Rewire.News: Let’s talk a quick minute about the mirror opposite of that, which has been the conservative reaction to Brett Kavanaugh’s performance in front of the Judiciary Committee.
SC: Honestly, there were so many things going on. On the one hand, he and Graham were very clearly doing that nifty little duet where they confirmed each other’s rage. That signaled this very kind of muscular, masculine citizen rage. That’s very resonant in our history because in fact only elite white men have enjoyed the full benefits of citizenship.
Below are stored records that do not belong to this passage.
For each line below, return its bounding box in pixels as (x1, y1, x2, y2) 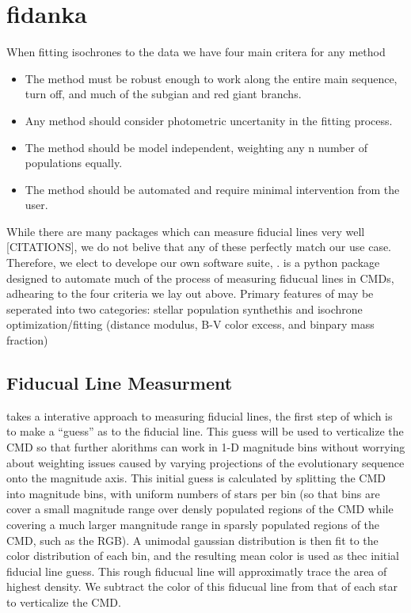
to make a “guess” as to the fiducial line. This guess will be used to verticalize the (6, 423, 404, 440)
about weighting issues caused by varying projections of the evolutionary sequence (6, 454, 405, 470)
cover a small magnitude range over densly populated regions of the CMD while (6, 501, 394, 517)
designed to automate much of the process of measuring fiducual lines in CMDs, (6, 269, 394, 286)
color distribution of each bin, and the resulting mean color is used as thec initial (6, 547, 400, 564)
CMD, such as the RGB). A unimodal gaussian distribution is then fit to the (6, 531, 379, 548)
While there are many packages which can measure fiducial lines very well (6, 223, 365, 239)
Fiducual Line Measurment (6, 371, 233, 395)
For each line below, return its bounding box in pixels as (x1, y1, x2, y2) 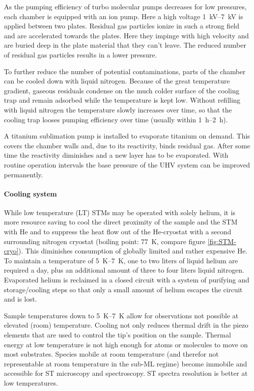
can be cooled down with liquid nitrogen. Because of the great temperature (4, 76, 230, 86)
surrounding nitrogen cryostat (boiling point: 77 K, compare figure (4, 236, 205, 246)
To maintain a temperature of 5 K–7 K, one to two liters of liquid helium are (4, 255, 238, 265)
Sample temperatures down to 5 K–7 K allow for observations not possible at (4, 310, 239, 320)
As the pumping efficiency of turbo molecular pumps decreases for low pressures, (4, 1, 247, 11)
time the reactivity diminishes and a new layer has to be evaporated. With (4, 150, 228, 160)
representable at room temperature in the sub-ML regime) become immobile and (4, 358, 247, 368)
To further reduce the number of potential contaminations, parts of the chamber (4, 66, 246, 76)
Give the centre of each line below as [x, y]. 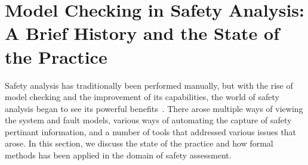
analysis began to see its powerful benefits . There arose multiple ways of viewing [154, 108]
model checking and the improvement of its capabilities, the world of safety [142, 97]
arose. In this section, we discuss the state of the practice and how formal [139, 143]
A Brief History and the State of [142, 33]
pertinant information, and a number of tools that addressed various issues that [151, 131]
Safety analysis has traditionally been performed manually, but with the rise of [149, 85]
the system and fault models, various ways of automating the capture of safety [148, 120]
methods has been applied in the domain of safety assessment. [118, 155]
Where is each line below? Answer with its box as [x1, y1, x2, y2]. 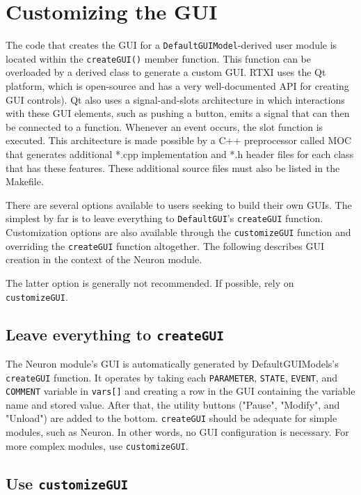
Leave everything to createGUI [6, 323, 224, 345]
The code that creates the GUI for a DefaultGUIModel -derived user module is [6, 38, 337, 52]
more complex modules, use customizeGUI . [6, 438, 188, 453]
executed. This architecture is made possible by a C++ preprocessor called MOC [6, 133, 352, 148]
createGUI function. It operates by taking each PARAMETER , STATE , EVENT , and [6, 370, 338, 384]
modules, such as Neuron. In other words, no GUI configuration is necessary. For [6, 425, 349, 439]
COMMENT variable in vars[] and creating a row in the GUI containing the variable [6, 384, 355, 398]
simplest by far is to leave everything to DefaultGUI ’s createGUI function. [6, 211, 323, 226]
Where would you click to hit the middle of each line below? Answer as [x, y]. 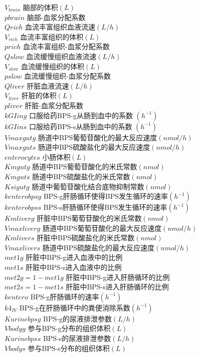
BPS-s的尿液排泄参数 [77, 338]
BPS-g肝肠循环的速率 [65, 296]
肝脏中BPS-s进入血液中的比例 [74, 267]
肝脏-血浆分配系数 [54, 105]
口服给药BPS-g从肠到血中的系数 [81, 115]
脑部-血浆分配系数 [56, 17]
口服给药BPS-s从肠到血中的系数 [80, 126]
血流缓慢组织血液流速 [61, 56]
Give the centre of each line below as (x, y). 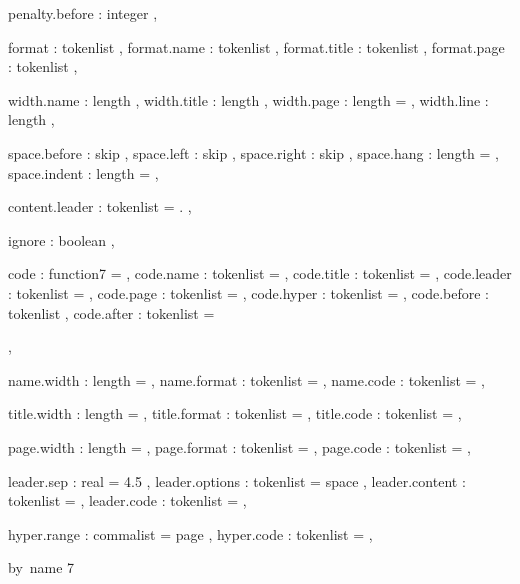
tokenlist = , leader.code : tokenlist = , (127, 500)
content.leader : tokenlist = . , (100, 206)
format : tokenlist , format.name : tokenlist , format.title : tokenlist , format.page (256, 46)
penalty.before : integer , (83, 13)
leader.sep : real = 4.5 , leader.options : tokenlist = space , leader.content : (237, 480)
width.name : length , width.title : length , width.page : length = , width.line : (248, 99)
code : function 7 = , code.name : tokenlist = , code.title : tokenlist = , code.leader (260, 273)
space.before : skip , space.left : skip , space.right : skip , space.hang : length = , (253, 152)
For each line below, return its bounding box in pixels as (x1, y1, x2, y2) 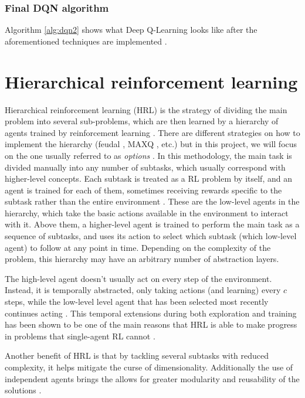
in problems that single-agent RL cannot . (5, 329, 155, 342)
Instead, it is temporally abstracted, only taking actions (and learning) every (5, 284, 281, 296)
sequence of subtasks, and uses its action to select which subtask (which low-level (5, 230, 297, 242)
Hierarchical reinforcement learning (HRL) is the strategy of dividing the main (5, 103, 287, 115)
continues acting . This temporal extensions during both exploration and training (5, 307, 297, 319)
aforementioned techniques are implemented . (5, 35, 167, 47)
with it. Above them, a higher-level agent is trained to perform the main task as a (5, 218, 300, 230)
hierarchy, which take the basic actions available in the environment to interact (5, 206, 289, 219)
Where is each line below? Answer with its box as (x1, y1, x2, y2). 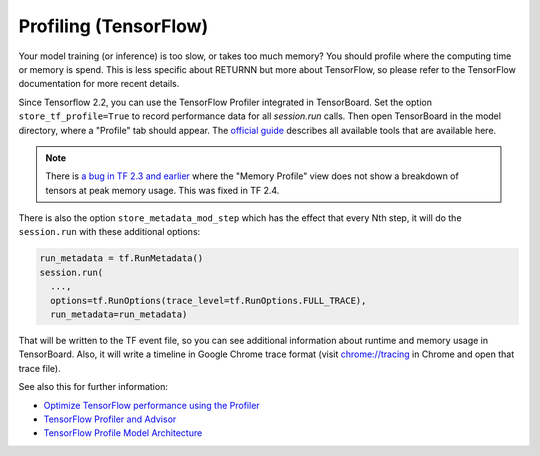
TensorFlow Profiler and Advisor (43, 413, 177, 425)
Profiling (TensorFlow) (18, 15, 209, 37)
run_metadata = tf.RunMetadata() (39, 253, 204, 264)
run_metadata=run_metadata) (50, 309, 188, 320)
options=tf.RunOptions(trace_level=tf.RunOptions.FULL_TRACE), (50, 295, 367, 306)
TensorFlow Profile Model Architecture (43, 427, 203, 439)
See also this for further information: (18, 381, 169, 393)
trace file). (18, 362, 61, 374)
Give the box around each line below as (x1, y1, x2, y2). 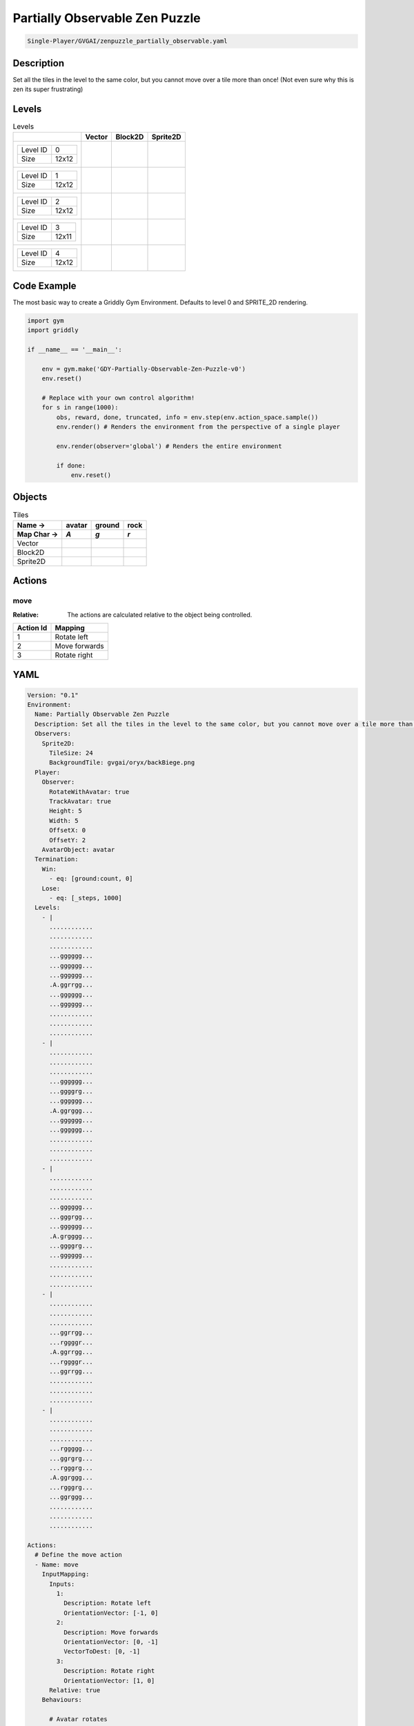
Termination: (34, 855, 79, 863)
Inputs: (49, 1580, 75, 1588)
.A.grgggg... (49, 1232, 93, 1240)
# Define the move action (34, 1551, 122, 1559)
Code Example (12, 280, 77, 291)
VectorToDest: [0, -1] (63, 1647, 141, 1656)
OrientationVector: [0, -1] (63, 1638, 159, 1646)
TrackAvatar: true (49, 797, 112, 805)
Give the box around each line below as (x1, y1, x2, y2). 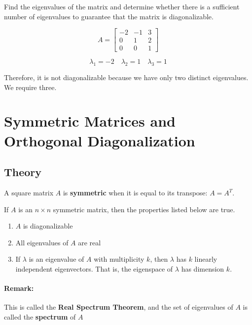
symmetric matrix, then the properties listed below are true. (53, 204, 235, 214)
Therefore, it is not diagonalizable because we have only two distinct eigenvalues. (4, 72, 249, 83)
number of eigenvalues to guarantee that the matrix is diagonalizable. (4, 11, 214, 21)
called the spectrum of (4, 311, 76, 322)
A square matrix (4, 187, 54, 198)
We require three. (4, 82, 57, 92)
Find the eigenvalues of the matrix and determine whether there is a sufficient (4, 1, 240, 11)
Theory (4, 164, 42, 180)
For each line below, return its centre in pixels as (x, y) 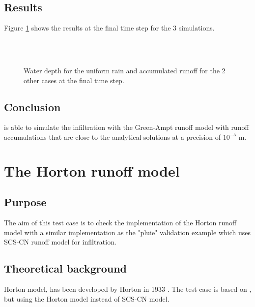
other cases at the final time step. (74, 80)
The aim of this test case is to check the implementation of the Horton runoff (120, 223)
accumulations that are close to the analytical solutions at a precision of (113, 137)
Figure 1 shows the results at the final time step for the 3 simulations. (109, 28)
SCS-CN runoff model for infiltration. (60, 242)
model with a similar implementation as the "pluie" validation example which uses (127, 232)
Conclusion (32, 107)
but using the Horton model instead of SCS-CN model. (87, 298)
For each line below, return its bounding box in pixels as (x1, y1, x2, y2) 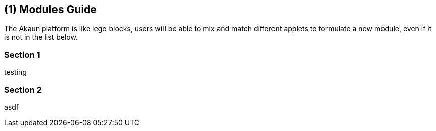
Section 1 (4, 49, 40, 60)
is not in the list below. (4, 33, 78, 42)
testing (4, 68, 27, 77)
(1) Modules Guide (4, 3, 97, 16)
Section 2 (4, 84, 42, 95)
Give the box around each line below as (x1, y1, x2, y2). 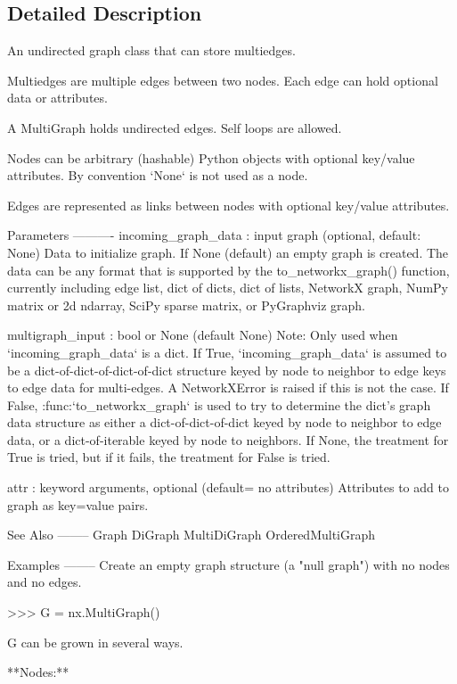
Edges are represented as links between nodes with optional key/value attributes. (7, 195, 450, 214)
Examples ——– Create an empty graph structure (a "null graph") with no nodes (7, 555, 450, 573)
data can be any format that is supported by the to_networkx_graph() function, (7, 260, 450, 279)
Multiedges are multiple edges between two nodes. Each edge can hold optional (7, 70, 438, 89)
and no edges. (7, 573, 82, 591)
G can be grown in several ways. (7, 632, 184, 651)
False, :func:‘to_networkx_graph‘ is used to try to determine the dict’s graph (7, 395, 431, 414)
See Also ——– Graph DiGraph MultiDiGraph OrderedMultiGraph (7, 525, 376, 544)
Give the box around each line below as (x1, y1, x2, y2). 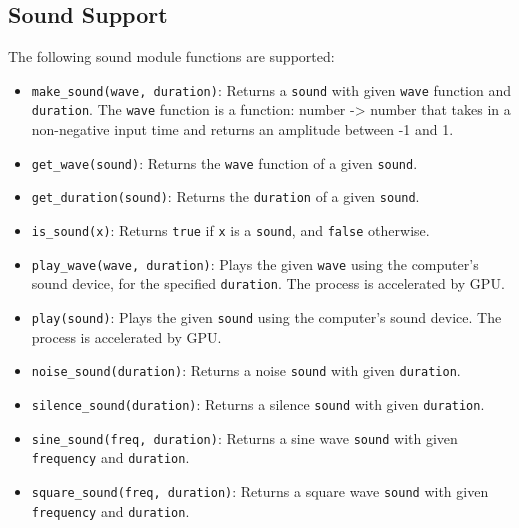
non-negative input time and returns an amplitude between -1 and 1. (31, 119, 454, 140)
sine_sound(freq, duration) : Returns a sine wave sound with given (31, 427, 458, 448)
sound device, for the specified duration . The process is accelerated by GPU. (31, 273, 505, 294)
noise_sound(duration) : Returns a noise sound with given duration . (31, 360, 461, 381)
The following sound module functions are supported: (8, 46, 335, 67)
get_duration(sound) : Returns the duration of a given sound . (31, 186, 420, 207)
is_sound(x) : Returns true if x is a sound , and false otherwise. (31, 220, 430, 241)
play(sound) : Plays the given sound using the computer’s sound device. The (31, 306, 502, 327)
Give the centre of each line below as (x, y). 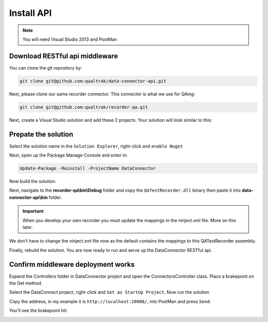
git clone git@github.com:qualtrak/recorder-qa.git (84, 107)
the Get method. (26, 283)
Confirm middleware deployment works (72, 264)
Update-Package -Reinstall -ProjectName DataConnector (88, 168)
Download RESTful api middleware (64, 56)
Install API (31, 13)
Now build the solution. (33, 181)
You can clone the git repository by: (46, 68)
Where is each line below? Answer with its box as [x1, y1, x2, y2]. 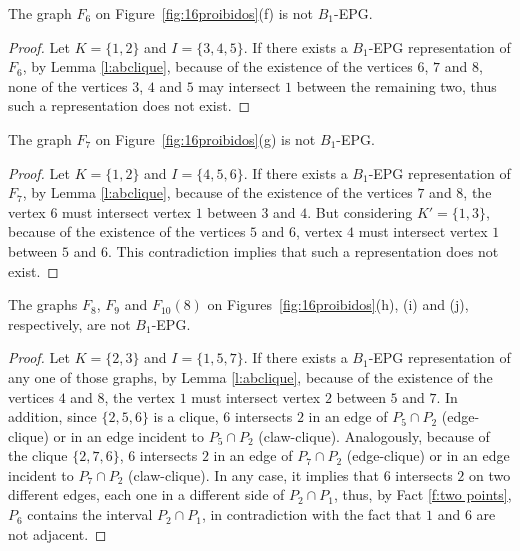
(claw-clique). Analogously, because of [258, 425, 490, 446]
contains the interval [27, 504, 153, 525]
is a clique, [153, 406, 219, 427]
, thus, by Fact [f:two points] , [333, 484, 512, 505]
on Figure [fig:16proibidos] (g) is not [95, 128, 316, 149]
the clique [8, 445, 68, 466]
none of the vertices [8, 75, 128, 96]
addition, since [8, 406, 97, 427]
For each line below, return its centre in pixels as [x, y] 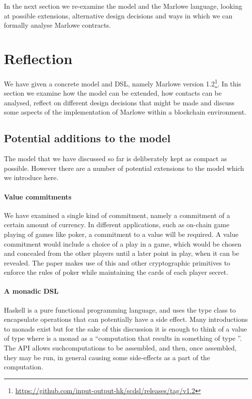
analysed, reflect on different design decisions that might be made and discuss [119, 102]
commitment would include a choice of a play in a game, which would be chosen [123, 243]
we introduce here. [31, 177]
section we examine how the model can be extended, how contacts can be [113, 93]
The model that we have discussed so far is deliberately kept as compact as [116, 158]
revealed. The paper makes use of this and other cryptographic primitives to [117, 262]
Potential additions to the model [87, 138]
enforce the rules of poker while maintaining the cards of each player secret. [116, 272]
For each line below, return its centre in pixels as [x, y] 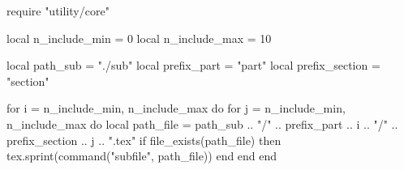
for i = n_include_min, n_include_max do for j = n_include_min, [176, 108]
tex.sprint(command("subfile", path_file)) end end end [142, 156]
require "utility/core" [58, 11]
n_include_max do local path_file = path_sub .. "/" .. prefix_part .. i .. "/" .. [202, 123]
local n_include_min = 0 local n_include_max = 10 [139, 38]
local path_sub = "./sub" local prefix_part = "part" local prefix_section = [193, 65]
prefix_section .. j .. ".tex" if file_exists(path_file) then [144, 140]
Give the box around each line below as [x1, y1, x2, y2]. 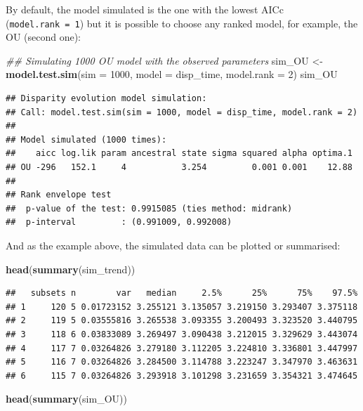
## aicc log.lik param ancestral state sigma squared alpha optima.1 [6, 148, 352, 159]
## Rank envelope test [6, 190, 112, 200]
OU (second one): [6, 30, 81, 44]
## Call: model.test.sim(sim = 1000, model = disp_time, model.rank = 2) [6, 107, 358, 117]
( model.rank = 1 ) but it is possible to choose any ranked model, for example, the [6, 15, 358, 30]
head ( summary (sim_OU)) [6, 391, 127, 406]
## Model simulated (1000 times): [6, 134, 167, 145]
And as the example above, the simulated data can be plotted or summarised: [6, 237, 341, 252]

And their anger is often just directly, unconsciously linked with the notion of citizenship in a way a woman’s just isn’t or the way a Black person’s just isn’t. So they could leverage all of that I think for a great theater for their base, and I think that’s what they did.
What I thought was kind of interesting, was the moment at which Kavanaugh started to cry, when he whipped out the infamous calendar and started talking about his father. And I really burst out laughing because I’m like ‘Wow, I don’t ever think I could have imagined that.’ This had to be a first, that a man could use a calendar while crying to signal filial patriarchal legacy.
Here he is crying, this very feminine response, and it’s almost as though, I’m going to offset that by making sure all these men understand my place in the history of father-son relationships. It was such a subtle thing, and it was not conscious.
Rewire.News: While working on this book, did you find any generational differences in how women either do or do not feel comfortable expressing anger?
SC: One thing that is really important and notable is the impact of Title IX because Title IX is, for many people if they even know about it, only about sports.
But it’s really about leadership. What we have now, that we can see manifested in society around us, is an entire generation of women who not only have gotten Title IX benefits and they’ve played sports, but they can make the distinction between assertiveness and aggression and anger. They can deal with conflict, they can be in your face and then step back. Those were all skills reserved for boys. Boys learned how to do that.
Women themselves have gone through it, but they also have an entire generation of role models that also did, and I don’t think we can overstate what that legacy means in our political lives. There are just more younger women willing to assert their rage publicly than maybe existed before.
This interview has been lightly edited for length and clarity.